There are 36 instructions implemented so far, which I believe includes all the compile-time instructions of the MVP (21). The only 11 runtime instructions were chosen so I could execute a simple "duplicate" function. In a high-level language this might look like so:
foo x = (x, x)
In SaberVM this is about 70 bytes of one- and two-byte instructions, excluding 4-byte literals, mostly because this function has a very rich type:
Forall r: Rgn, c≤{+r}: Cap, t: Type. [c](t, Exists u. ([c](u, (t, t)@r)->0, u)@r, handle(r))->0
To pick this apart a little, the function is quantified over a region, a capability that must at least be able to read and write into the region, and a type. [C](a..)->0 is the syntax for a function type that can only be called when capability C is satisfied, and it takes the arguments a... The ->0 notation is to suggest that it's a CPS function, and therefore doesn't return. {+r} is a capability to use pointers into region r, but it doesn't grant the ability to free r. You can imagine that r is borrowed, if you're familiar with Rust. Exists x. t is an existential type, and is mostly used for typing closure environments. In this case, the continuation is existentially quantified so that it could have any closure environment struct. That is, a closure is typed at Exists x. ([C](x, a..)->0, x)@R. The (a..)@R notation is product types (tuples) that are allocated in region R. Finally, handle(R) is the singleton type for the runtime information of a region R, holding for example the pointer to the physical region in memory.
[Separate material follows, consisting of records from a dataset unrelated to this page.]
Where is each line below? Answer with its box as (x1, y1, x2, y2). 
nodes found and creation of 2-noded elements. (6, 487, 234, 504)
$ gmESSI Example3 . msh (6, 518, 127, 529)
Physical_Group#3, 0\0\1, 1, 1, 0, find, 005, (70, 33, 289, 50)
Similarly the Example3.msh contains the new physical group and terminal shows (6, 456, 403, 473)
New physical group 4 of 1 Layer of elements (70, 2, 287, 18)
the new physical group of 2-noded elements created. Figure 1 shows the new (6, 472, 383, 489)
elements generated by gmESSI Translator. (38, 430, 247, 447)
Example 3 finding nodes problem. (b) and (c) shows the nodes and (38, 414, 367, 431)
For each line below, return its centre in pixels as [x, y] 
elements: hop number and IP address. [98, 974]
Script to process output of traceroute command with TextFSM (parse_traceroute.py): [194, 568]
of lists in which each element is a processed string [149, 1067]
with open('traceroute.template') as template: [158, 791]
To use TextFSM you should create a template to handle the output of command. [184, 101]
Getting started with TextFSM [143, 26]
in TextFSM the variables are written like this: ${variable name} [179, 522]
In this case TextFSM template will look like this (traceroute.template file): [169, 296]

In summary, that type says that the function takes a value of type t, a region r, and a continuation that expects a value of type (t, t) allocated in region r. It also requires that r hasn't been freed. That should seem like a reasonable type for the duplicate function. The richness of the information present in the type should hopefully justify how many compile-time instructions are used to construct it. Resorting too much to type inference would hurt the performance of the verifier asymptotically, so in the tradeoff between binary size and verifier performance I chose a faster verifier. One- and two-byte instructions helps the binary size a lot already.
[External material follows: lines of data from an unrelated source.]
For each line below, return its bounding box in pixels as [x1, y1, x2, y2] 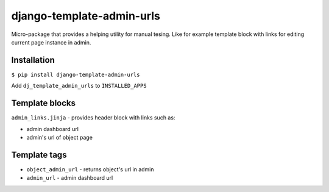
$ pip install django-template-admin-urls [11, 71, 140, 78]
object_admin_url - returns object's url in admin [26, 165, 154, 173]
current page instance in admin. [11, 38, 91, 46]
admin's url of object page [26, 133, 93, 141]
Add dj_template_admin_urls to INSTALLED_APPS [11, 82, 147, 90]
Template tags [11, 149, 67, 160]
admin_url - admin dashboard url [26, 174, 113, 182]
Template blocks [11, 98, 76, 108]
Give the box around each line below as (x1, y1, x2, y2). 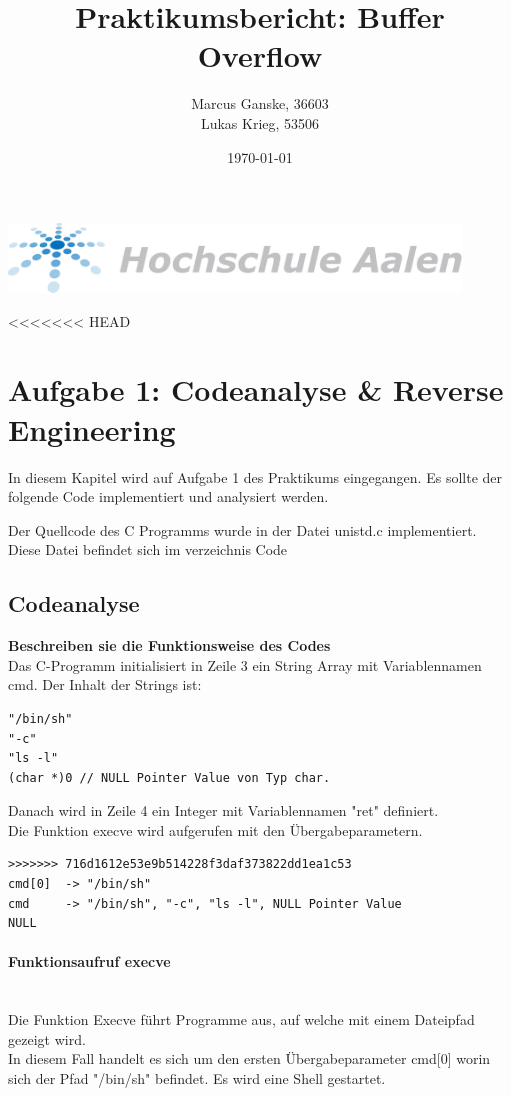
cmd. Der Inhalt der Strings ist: (8, 674, 202, 695)
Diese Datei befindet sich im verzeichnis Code (8, 539, 288, 560)
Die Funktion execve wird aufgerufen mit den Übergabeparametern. (8, 819, 423, 840)
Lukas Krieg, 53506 (200, 112, 320, 133)
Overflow (197, 35, 323, 76)
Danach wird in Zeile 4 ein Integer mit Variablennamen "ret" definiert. (8, 800, 439, 821)
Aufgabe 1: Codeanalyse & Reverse (8, 369, 504, 410)
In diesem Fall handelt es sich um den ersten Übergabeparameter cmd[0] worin (8, 1048, 491, 1069)

To see how writing these 70ish bytes looks in practice, go to example.md for the example. Note that it also outputs the instructions the VM will execute, with the compile-time stuff all erased. To turn example.md into bytecode, I have another project here. I haven't had the time to actually run example.md since I would need write entry-point and exit-point functions, using heap-allocated continuation closures. It's a pain to handwrite in the assembly. I'll write a little lambda-calculus compiler soon to get much better tests of SaberVM. In theory, however, the VM should be able to do example.md already.
This is very WIP; the purpose of this MVP is not to ship it per se, but mostly to play with the system and figure out what breaking changes need to be made.
Polymorphism is currently just done in a simple Kinds-Are-Calling-Conventions approach.